Model seasonal appointment patterns — flu season spikes, elective surgery drops in summer:

tables = misata.generate(
    "Hospital with 2k patients — flu season surge November through February, "
    "elective surgery dip in August, steady growth overall",
    rows=2000,
    seed=42,
)

# Monthly appointment volume follows the seasonal pattern
import pandas as pd
appts = tables["appointments"].copy()
appts["month"] = pd.to_datetime(appts["scheduled_at"]).dt.month
print(appts.groupby("month").size())

Advanced: locale-aware generation

# Indian hospital — Indian names, regional diagnoses, INR billing
tables = misata.generate("Indian multi-specialty hospital with 1k patients", rows=1000)

# German clinic — German names, German insurance providers
tables = misata.generate("German private clinic with 300 patients", rows=300)

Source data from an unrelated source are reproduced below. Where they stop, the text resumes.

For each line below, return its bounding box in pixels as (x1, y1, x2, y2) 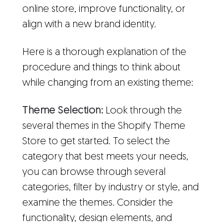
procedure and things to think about (22, 62, 180, 73)
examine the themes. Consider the (22, 198, 173, 208)
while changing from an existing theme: (22, 78, 193, 88)
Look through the (103, 106, 182, 116)
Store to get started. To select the (22, 136, 170, 147)
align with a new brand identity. (22, 19, 156, 30)
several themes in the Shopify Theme (22, 121, 185, 131)
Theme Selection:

Advanced: quality-guaranteed generation

tables = misata.generate(
    "Hospital with 1000 patients",
    min_quality_score=85,
    smart_correlations=True,  # auto-correlates age↔diagnosis frequency
    rows=1000,
    seed=42,
)

HIPAA-safe by design

All patient data is generated, never sampled from real records:

  • Names are generated from locale-appropriate name distributions
  • Dates of birth are statistically derived, not from real people
  • Diagnoses are drawn from ICD-10 category distributions, not real patient charts
  • Insurance provider names are synthetic

Safe for development, staging, ML training, and vendor demos without a BAA or privacy review.